6/29/12

things i'm afraid to tell you

This is a bit of an uncomfortable post to write, but sometimes stepping out of your comfort zone can be one of the best things you can do for yourself. Case & point:
Several bloggers that I really enjoy & respect have participated in a project called "Things I'm Afraid to Tell You" in which they share a few of their deepest, darkest secrets. These ladies have thousands of followers compared to my daily average of like 15 page views, so really, what do I have to lose? Although this is a bit awkward, it does kind of feel like a load off my shoulders. I really like myself, but I'm human & have a few (just a few) faults like everyone else. So without further adieu, here they are...
1. If you make me feel rushed, I will freak out. Bad. I think it stems from my hatred for being late, but 9 times out of 10 I'm going to hyperventilate if you push me to be somewhere when I don't have enough time to get ready. I hate this, but I also am aware so I really try my best to avoid these situations.

2. I cry easily. I like to say that I just have a big heart & that is why I'm so sensitive, but really I just hate it so much when I disappoint myself & others.

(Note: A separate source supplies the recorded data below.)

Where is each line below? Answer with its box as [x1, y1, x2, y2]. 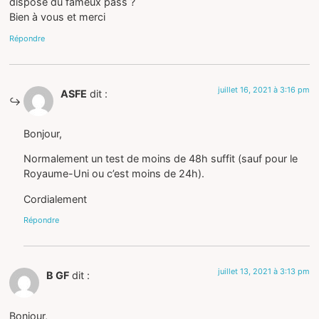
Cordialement [23, 192, 88, 205]
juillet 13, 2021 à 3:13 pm [217, 266, 310, 277]
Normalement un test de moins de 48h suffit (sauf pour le [23, 152, 298, 165]
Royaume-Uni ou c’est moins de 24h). [23, 167, 205, 180]
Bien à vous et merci [9, 11, 106, 23]
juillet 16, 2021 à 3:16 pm [217, 84, 310, 95]

3. I'm not very good at making friends. My excuse has always been that going to an all-girl high school has scared me away from females, but sometimes I fear that I am just too closed off and awkward. I can hold a conversation with most anyone, but I have a hard time really connecting & forming an actual friendship. Sometimes I think it would be nice to have a huge entourage of girlfriends, but most of the time I'm very much okay with my friend situation. I have a lot of different interests & can usually find someone to keep me company whether it be an indie concert, brunch at a new spot, a day at the beach, or a  EDM festival. It's not for everyone, but it usually works out pretty well for me. I am a firm believer in quality, not quantity, & my random crew is top notch.

4. I don't know what I'm really good at & that constantly makes me feel like I'm on the wrong path. I'm average at a lot of things & even above average at a few, but I can't name that one thing that I feel like I'm actually pretty talented at. I tell myself that these are normal thoughts for a 25 year old & that I've gotten myself on a pretty good path so far, but it can still get frustrating/scary.

So, you tell me...what are some things you're afraid to tell others?